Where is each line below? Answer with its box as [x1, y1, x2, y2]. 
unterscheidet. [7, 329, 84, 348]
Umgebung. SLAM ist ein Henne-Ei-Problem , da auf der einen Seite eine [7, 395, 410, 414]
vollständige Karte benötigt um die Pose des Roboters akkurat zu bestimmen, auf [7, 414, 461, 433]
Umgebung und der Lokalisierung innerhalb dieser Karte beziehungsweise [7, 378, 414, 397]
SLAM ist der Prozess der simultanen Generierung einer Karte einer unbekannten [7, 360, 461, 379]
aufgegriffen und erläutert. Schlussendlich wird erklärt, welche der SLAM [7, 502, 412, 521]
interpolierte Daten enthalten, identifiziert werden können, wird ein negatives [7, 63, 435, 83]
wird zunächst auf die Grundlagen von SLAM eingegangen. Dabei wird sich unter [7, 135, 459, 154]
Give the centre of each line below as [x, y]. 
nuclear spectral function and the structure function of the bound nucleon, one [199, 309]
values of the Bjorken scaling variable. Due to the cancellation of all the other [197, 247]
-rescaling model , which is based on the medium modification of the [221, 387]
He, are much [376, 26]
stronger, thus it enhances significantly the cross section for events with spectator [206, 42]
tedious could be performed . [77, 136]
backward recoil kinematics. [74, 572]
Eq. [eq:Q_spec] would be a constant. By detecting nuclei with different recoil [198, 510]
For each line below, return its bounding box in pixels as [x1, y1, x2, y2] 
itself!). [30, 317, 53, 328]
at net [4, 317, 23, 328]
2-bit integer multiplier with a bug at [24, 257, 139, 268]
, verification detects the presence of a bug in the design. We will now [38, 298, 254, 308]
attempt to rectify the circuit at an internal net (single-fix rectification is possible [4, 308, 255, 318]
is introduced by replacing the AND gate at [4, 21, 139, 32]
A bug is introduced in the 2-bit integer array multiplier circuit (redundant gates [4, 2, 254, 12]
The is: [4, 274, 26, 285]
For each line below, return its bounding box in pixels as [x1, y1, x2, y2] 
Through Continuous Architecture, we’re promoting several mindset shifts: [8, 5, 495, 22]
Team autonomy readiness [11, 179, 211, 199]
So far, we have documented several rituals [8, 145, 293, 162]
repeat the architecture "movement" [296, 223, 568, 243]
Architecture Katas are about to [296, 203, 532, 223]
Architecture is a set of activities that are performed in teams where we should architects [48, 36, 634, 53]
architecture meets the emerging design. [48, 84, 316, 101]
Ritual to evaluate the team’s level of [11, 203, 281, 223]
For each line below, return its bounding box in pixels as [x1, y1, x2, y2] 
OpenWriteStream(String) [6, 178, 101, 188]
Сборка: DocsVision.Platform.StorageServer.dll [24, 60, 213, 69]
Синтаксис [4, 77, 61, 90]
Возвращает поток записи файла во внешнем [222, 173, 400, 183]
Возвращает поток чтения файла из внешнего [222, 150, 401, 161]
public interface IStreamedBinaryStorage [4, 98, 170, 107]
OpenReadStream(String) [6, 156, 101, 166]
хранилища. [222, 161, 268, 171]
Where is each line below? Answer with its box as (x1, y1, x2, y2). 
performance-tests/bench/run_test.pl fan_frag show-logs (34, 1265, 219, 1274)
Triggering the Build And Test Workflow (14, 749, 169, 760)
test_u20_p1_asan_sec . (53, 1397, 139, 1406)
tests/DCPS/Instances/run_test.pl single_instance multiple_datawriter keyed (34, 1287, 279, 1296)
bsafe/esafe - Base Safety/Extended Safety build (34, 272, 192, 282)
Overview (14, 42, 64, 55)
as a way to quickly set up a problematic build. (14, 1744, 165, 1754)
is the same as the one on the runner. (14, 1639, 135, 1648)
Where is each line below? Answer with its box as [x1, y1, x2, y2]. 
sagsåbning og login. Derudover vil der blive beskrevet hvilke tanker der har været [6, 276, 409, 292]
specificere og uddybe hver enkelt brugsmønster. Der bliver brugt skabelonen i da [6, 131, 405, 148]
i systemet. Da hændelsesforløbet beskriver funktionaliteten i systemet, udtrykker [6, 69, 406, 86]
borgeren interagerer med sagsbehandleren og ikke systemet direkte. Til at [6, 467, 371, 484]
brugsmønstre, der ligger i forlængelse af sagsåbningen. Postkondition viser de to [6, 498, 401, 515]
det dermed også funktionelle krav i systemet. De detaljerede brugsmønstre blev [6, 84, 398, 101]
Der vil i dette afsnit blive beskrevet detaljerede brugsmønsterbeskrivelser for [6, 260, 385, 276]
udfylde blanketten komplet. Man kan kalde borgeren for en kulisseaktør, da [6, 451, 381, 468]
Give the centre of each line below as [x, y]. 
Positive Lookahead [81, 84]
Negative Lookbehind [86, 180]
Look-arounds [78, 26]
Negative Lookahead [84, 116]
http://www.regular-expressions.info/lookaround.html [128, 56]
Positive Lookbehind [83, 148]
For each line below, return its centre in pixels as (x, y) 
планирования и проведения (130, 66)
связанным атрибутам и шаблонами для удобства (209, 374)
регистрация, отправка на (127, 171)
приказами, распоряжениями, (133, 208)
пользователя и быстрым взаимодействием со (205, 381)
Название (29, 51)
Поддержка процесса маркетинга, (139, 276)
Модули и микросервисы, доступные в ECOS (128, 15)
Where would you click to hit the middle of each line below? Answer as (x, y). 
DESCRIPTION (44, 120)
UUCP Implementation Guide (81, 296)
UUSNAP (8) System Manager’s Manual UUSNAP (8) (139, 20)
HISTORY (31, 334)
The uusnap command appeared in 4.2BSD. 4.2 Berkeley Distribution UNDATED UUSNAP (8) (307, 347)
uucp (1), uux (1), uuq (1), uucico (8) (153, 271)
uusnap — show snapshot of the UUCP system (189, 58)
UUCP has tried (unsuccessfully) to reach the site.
▬▬▬
# WHAT IS BEING ASKED
Report back each line of the entries that holds the string "show".

# RESULT OF THE TASK
performance-tests/bench/run_test.pl fan_frag show-logs (34, 1265, 219, 1274)
uusnap — show snapshot of the UUCP system (189, 58)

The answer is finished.